_Work request_
The line containing "three cases (1. (31, 160)" marks the end; write out exactly every line from the start of the data up to and including it, without the pictures.

START Given records

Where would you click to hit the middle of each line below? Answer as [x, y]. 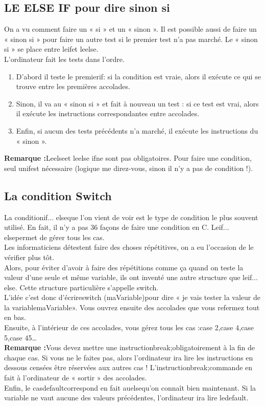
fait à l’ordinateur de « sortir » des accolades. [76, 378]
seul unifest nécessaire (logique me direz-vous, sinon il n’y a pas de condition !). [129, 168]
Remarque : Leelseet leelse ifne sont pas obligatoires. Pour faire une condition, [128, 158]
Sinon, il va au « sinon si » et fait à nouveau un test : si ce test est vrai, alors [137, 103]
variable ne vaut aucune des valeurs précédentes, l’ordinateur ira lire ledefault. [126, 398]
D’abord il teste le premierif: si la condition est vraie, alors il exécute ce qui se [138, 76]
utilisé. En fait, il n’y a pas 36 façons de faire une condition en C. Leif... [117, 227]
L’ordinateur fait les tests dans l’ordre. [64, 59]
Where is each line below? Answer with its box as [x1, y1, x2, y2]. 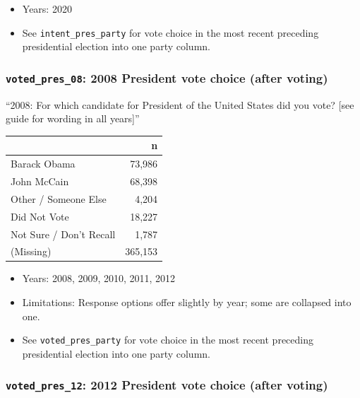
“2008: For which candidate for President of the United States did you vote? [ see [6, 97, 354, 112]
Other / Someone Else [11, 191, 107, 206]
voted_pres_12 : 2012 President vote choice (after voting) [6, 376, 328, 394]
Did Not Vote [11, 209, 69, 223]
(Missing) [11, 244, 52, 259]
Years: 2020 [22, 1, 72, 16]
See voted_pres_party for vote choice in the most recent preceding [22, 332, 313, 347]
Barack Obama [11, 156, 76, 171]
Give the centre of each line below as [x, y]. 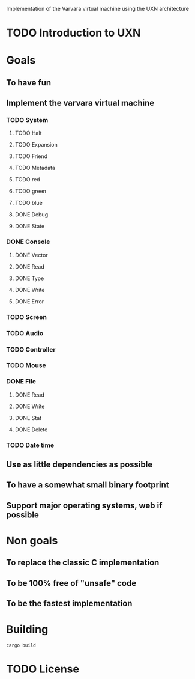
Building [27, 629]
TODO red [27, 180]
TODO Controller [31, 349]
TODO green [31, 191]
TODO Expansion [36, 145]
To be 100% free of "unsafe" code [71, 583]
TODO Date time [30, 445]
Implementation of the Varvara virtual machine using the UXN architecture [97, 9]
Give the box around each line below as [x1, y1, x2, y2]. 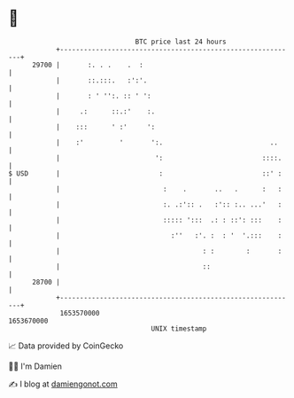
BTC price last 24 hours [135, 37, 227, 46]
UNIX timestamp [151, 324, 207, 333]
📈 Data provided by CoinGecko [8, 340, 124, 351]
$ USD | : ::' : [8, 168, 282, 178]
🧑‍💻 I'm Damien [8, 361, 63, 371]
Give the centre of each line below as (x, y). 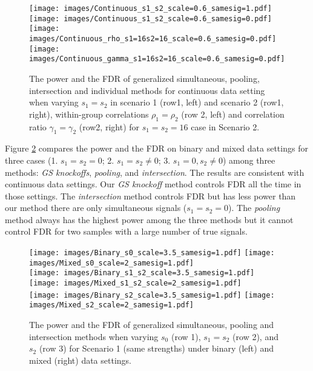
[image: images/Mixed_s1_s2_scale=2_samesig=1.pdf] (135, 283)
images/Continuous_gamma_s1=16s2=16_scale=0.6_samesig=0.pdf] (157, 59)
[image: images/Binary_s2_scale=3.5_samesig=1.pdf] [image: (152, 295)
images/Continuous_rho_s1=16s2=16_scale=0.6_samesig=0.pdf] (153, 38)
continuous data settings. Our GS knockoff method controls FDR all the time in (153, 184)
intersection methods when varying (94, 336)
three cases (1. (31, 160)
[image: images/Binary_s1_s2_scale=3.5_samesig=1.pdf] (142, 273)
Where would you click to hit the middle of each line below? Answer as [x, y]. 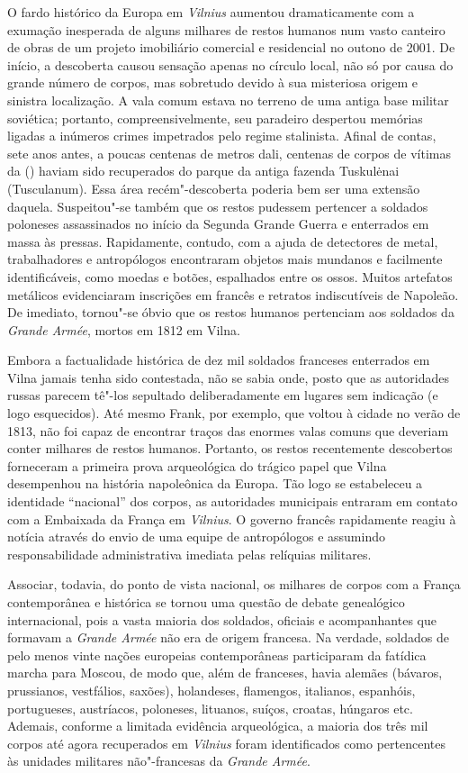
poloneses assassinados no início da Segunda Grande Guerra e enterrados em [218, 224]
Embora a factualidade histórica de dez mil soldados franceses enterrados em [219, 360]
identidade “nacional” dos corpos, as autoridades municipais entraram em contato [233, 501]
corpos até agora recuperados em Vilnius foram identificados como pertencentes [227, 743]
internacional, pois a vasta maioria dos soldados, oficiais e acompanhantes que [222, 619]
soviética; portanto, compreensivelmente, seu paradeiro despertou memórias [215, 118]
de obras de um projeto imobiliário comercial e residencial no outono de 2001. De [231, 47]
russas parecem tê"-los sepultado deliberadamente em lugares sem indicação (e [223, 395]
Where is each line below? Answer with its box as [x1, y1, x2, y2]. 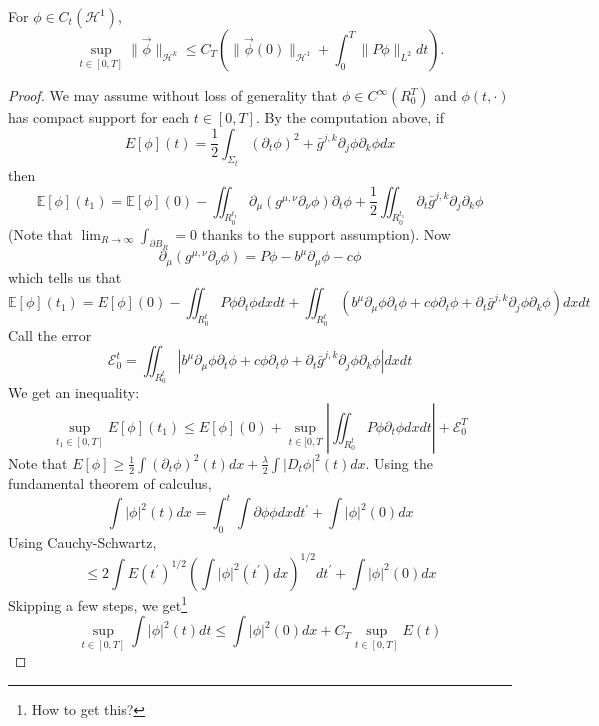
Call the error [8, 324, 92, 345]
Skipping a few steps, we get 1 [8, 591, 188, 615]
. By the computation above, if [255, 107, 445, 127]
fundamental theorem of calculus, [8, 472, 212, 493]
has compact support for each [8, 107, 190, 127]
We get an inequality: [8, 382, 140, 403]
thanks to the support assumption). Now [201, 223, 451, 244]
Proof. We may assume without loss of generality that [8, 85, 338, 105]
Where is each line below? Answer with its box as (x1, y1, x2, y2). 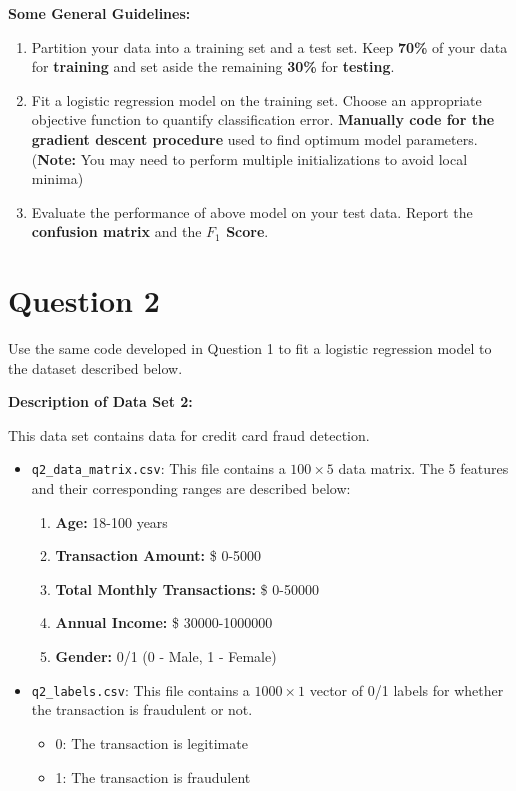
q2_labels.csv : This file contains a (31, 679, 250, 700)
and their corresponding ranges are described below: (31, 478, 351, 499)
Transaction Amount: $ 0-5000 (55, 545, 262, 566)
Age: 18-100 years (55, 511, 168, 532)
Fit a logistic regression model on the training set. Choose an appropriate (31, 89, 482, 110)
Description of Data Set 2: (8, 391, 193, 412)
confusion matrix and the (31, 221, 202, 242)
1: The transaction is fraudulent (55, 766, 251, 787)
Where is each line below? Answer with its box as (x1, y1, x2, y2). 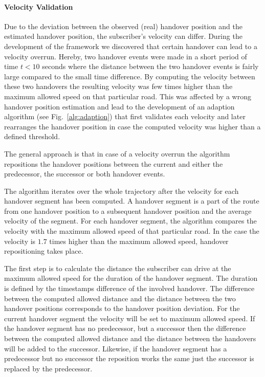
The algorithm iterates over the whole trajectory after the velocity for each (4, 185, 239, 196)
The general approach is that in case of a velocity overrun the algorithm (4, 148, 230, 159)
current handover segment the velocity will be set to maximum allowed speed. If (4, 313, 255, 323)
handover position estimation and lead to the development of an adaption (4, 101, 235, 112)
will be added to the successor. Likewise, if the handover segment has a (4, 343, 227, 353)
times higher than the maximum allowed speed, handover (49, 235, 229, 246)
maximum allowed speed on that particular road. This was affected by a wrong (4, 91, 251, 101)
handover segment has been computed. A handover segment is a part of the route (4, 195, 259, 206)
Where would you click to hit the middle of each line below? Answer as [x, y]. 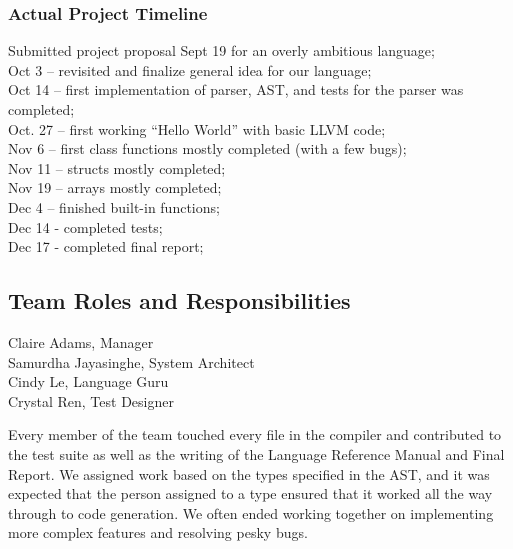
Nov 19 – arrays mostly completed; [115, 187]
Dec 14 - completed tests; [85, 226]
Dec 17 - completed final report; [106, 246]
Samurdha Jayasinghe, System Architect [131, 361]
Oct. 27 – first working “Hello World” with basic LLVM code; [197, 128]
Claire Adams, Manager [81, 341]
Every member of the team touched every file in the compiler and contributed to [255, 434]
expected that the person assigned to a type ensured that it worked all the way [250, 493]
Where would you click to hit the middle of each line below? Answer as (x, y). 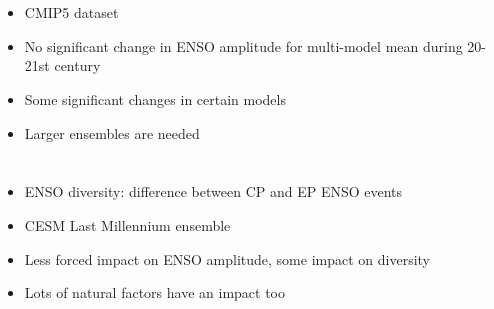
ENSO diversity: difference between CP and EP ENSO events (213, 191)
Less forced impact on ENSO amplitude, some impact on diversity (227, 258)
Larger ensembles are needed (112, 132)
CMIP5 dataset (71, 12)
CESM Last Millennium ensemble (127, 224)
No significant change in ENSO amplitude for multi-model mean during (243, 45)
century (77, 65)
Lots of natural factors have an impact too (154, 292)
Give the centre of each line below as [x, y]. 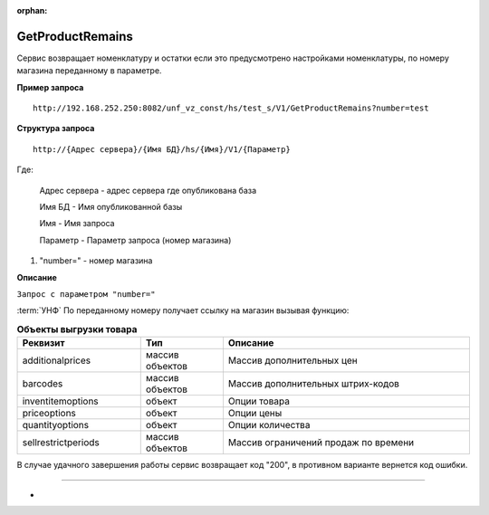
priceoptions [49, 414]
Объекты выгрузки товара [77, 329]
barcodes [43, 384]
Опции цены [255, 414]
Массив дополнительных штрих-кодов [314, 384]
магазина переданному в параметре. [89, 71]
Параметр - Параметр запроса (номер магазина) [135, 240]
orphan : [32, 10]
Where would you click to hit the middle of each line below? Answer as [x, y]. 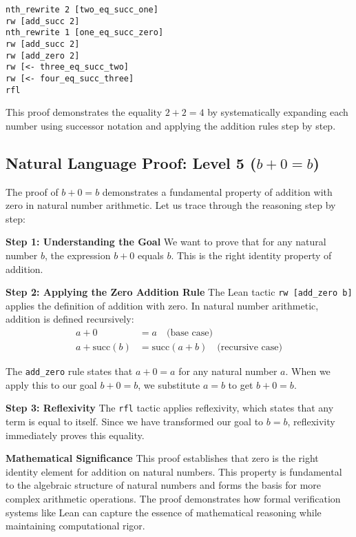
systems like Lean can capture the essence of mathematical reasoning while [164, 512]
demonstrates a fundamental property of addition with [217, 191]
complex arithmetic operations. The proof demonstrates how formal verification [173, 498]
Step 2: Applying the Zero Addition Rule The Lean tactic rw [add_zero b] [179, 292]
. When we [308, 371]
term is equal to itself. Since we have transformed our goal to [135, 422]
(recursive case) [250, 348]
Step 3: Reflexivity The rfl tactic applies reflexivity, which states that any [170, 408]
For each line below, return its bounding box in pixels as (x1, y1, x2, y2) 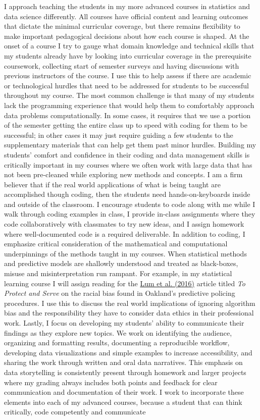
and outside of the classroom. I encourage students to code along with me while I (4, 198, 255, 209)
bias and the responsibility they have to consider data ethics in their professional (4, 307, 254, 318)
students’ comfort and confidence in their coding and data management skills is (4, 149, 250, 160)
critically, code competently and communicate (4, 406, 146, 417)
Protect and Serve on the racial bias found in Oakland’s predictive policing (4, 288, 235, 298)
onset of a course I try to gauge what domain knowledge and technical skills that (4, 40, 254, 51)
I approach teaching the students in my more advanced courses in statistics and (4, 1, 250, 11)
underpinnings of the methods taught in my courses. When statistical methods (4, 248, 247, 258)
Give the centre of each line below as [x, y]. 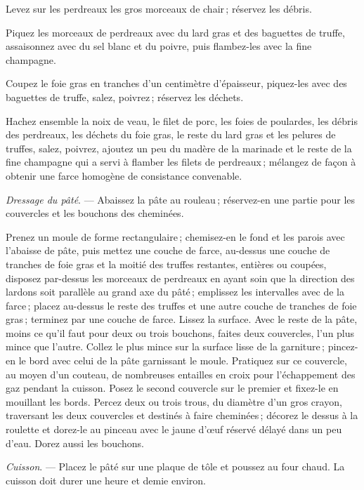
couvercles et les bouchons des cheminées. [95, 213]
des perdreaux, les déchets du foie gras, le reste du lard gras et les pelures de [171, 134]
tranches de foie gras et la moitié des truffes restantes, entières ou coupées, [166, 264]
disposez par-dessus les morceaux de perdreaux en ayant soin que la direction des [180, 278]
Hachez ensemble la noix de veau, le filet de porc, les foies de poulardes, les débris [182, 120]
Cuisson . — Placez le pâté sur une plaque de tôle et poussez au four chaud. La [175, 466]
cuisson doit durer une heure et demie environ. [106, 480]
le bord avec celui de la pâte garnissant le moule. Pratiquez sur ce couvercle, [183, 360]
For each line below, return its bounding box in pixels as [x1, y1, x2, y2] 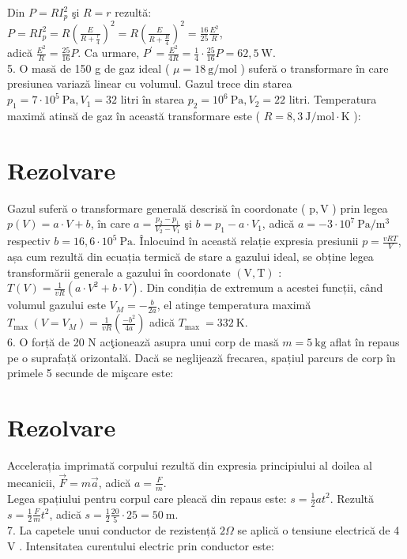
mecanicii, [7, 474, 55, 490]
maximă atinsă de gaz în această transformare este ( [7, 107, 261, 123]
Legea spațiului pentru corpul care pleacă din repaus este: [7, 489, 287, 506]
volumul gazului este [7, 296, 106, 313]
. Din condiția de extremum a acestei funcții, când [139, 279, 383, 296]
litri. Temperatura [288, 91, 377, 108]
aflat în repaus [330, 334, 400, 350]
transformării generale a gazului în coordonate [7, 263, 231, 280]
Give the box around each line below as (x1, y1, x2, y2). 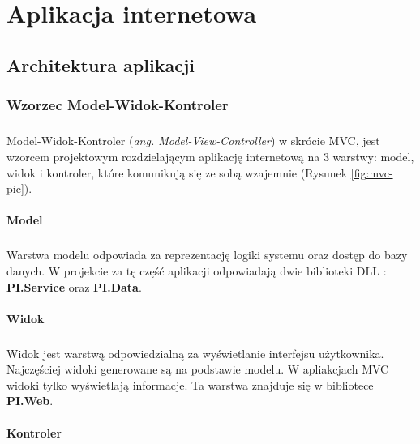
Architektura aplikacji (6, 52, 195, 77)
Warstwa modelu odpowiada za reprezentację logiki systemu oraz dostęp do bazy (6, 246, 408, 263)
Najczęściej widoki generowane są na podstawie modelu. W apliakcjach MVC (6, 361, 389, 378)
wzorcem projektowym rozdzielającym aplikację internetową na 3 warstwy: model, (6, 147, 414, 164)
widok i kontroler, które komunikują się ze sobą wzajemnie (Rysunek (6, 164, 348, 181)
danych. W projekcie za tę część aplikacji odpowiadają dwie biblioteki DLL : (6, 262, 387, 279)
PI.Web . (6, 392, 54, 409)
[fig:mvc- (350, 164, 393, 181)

END Given records

_Completed task_
Where would you click to hit the middle of each line below? Answer as [x, y]. 
fait à l’ordinateur de « sortir » des accolades. [76, 378]
seul unifest nécessaire (logique me direz-vous, sinon il n’y a pas de condition !). [129, 168]
Remarque : Leelseet leelse ifne sont pas obligatoires. Pour faire une condition, [128, 158]
Sinon, il va au « sinon si » et fait à nouveau un test : si ce test est vrai, alors [137, 103]
variable ne vaut aucune des valeurs précédentes, l’ordinateur ira lire ledefault. [126, 398]
D’abord il teste le premierif: si la condition est vraie, alors il exécute ce qui se [138, 76]
utilisé. En fait, il n’y a pas 36 façons de faire une condition en C. Leif... [117, 227]
L’ordinateur fait les tests dans l’ordre. [64, 59]
Where is each line below? Answer with its box as [x1, y1, x2, y2]. 
“2008: For which candidate for President of the United States did you vote? [ see [6, 97, 354, 112]
Other / Someone Else [11, 191, 107, 206]
voted_pres_12 : 2012 President vote choice (after voting) [6, 376, 328, 394]
Did Not Vote [11, 209, 69, 223]
(Missing) [11, 244, 52, 259]
Years: 2020 [22, 1, 72, 16]
See voted_pres_party for vote choice in the most recent preceding [22, 332, 313, 347]
Barack Obama [11, 156, 76, 171]
Give the centre of each line below as [x, y]. 
Building [27, 629]
TODO red [27, 180]
TODO Controller [31, 349]
TODO green [31, 191]
TODO Expansion [36, 145]
To be 100% free of "unsafe" code [71, 583]
TODO Date time [30, 445]
Implementation of the Varvara virtual machine using the UXN architecture [97, 9]
Give the box around each line below as [x1, y1, x2, y2]. 
BTC price last 24 hours [135, 37, 227, 46]
UNIX timestamp [151, 324, 207, 333]
📈 Data provided by CoinGecko [8, 340, 124, 351]
$ USD | : ::' : [8, 168, 282, 178]
🧑‍💻 I'm Damien [8, 361, 63, 371]
Give the centre of each line below as (x, y). 
[image: images/Mixed_s1_s2_scale=2_samesig=1.pdf] (135, 283)
images/Continuous_gamma_s1=16s2=16_scale=0.6_samesig=0.pdf] (157, 59)
[image: images/Binary_s2_scale=3.5_samesig=1.pdf] [image: (152, 295)
images/Continuous_rho_s1=16s2=16_scale=0.6_samesig=0.pdf] (153, 38)
continuous data settings. Our GS knockoff method controls FDR all the time in (153, 184)
intersection methods when varying (94, 336)
three cases (1. (31, 160)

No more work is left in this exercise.